According to a Monday update with Sebi, Chemplast Sanmar and Tatva Chintan Pharma Chem acquired Sebi’s findings on July 2 and June 30, respectively. Any firm planning to conduct a public offering, such as an initial public offering (IPO), a follow-on public offering (FPO), or a rights issue must adhere to Sebi’s guidelines.
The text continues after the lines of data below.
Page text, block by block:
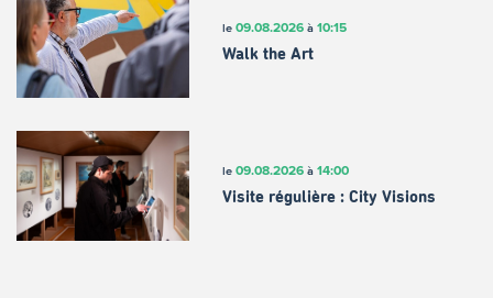
le 09.08.2026à 10:15
Walk the Art
le 09.08.2026à 14:00
Visite régulière : City Visions
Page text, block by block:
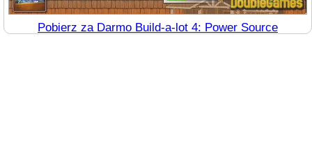
Pobierz za Darmo Build-a-lot 4: Power Source
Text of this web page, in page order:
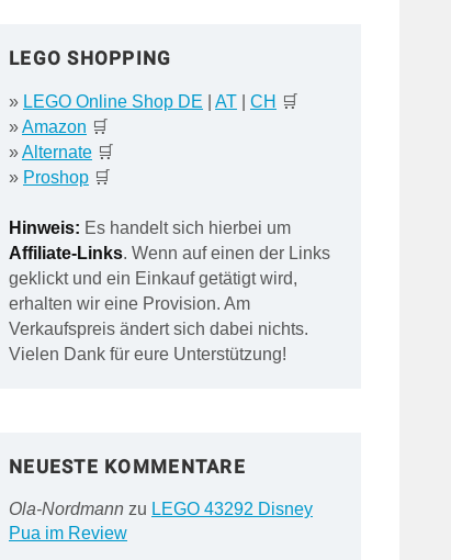
LEGO SHOPPING
» LEGO Online Shop DE AT| CH 🛒
»Amazon 🛒
»Alternate🛒
» Proshop🛒
Hinweis: Es handelt sich hierbei um
Affiliate-Links. Wenn auf einen der Links
geklickt und ein Einkauf getätigt wird,
erhalten wir eine Provision. Am
Verkaufspreis ändert sich dabei nichts.
Vielen Dank für eure Unterstützung!
NEUESTE KOMMENTARE
Ola-Nordmannzu LEGO 43292 Disney
Pua im Review
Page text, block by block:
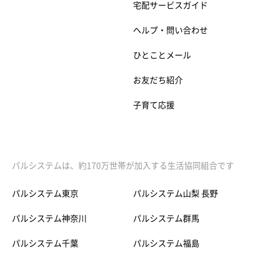
宅配サービスガイド
ヘルプ・問い合わせ
ひとことメール
お友だち紹介
子育て応援
パルシステムは、約170万世帯が加入する生活協同組合です
パルシステム東京
パルシステム神奈川
パルシステム千葉
パルシステム山梨 長野
パルシステム群馬
パルシステム福島
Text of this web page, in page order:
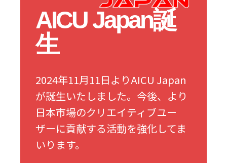
AICU Japan誕
生
2024年11月11日よりAICU Japan
が誕生いたしました。今後、より
日本市場のクリエイティブユー
ザーに貢献する活動を強化してま
いります。
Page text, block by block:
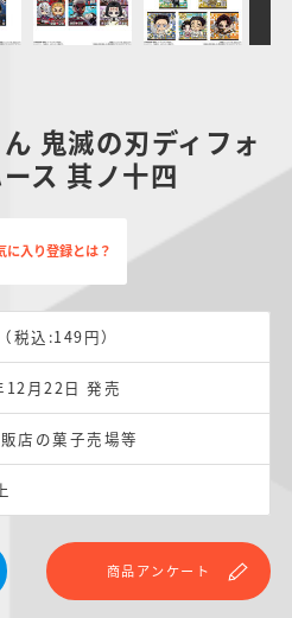
鬼滅の刃ディフォ
ス 其ノ十四
に入り登録とは？
税込:149円）
12月22日 発売
店の菓子売場等
商品アンケート

According to the draught papers, Chemplast Sanmar’s Rs 3,500 crore IPO includes a Rs 1,500 crore fresh issue of equity shares and a Rs 2,000 crore offer for sale. Sanmar Holdings Ltd and Sanmar Engineering Services Ltd are selling shares worth Rs 1,850 crore and Rs 150 crore, respectively, in the offer for sale.
About Chemplast Sanmar
Chemplast Sanmar is a prominent specialised chemicals company that specialises in speciality paste PVC (polyvinyl chloride) resin and bespoke manufacturing of raw ingredients and intermediates for the pharmaceutical, agrochemical, and fine chemicals industries. The net proceeds would be used to pay for the early redemption of the company’s non-convertible debentures (NCDs) to the tune of Rs 1,238.25 crore. The money will also be put to good use in the company.
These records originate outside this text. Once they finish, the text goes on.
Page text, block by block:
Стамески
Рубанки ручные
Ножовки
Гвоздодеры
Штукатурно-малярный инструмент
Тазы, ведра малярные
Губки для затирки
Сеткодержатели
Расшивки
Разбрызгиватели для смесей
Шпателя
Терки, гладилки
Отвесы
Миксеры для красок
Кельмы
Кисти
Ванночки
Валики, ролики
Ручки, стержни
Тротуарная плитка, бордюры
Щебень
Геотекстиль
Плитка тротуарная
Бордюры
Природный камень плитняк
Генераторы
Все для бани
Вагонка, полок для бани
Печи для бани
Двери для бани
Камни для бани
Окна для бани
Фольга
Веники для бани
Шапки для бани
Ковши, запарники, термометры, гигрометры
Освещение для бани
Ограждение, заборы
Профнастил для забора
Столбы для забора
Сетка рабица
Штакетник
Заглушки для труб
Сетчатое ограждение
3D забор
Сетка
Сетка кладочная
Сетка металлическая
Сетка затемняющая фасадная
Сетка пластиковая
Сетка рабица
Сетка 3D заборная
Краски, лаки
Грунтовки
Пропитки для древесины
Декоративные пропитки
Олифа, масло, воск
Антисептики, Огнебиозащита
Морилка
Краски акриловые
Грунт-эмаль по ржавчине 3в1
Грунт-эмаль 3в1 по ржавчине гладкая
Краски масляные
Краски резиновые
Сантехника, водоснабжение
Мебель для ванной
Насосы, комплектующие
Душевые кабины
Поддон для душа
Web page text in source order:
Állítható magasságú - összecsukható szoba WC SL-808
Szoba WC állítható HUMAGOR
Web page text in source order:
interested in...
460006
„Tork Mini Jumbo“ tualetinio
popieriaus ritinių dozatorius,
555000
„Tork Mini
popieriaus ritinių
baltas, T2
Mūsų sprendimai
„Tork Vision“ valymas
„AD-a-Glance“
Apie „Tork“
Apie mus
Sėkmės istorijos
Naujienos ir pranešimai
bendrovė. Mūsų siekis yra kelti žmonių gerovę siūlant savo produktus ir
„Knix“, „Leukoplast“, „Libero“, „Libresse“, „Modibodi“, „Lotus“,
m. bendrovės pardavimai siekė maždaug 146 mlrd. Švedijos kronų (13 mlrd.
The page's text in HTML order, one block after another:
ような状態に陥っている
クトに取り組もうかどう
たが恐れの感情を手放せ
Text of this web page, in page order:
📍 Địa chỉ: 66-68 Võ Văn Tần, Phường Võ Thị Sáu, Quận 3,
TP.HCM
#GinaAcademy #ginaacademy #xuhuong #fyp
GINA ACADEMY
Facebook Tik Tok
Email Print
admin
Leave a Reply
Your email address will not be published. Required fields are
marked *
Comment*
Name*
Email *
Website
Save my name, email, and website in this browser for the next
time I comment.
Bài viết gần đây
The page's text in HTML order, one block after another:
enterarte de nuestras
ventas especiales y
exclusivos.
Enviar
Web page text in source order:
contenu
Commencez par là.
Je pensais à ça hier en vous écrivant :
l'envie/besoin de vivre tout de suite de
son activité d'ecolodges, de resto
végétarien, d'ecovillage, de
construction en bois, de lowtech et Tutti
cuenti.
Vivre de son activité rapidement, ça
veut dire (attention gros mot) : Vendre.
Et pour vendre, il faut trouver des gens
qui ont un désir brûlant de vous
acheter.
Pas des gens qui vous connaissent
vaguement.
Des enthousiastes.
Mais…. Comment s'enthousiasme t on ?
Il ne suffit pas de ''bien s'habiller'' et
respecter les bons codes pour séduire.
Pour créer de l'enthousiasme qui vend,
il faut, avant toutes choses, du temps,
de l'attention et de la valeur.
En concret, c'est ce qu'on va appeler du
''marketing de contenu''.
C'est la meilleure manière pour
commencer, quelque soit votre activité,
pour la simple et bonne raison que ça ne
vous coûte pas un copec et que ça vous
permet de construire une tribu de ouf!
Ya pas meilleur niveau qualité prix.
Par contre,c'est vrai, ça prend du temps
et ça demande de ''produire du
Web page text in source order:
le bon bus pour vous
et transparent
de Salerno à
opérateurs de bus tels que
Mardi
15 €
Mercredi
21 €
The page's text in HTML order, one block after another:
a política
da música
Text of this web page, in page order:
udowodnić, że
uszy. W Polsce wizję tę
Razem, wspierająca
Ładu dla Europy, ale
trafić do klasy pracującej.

About Tatva Chintan Pharma Chem
According to the draft red herring prospectus, Tatva Chintan Pharma Chem’s IPO consists of a fresh issue of equity shares worth Rs 225 crore and an offer of sale by current founders and shareholders for Rs 225 crore .The proceeds from the new offer will be utilised to pay capital expenditures for the company’s Dahej manufacturing facility, as well as upgrades to its R&D facility in Vadodara and other general business reasons.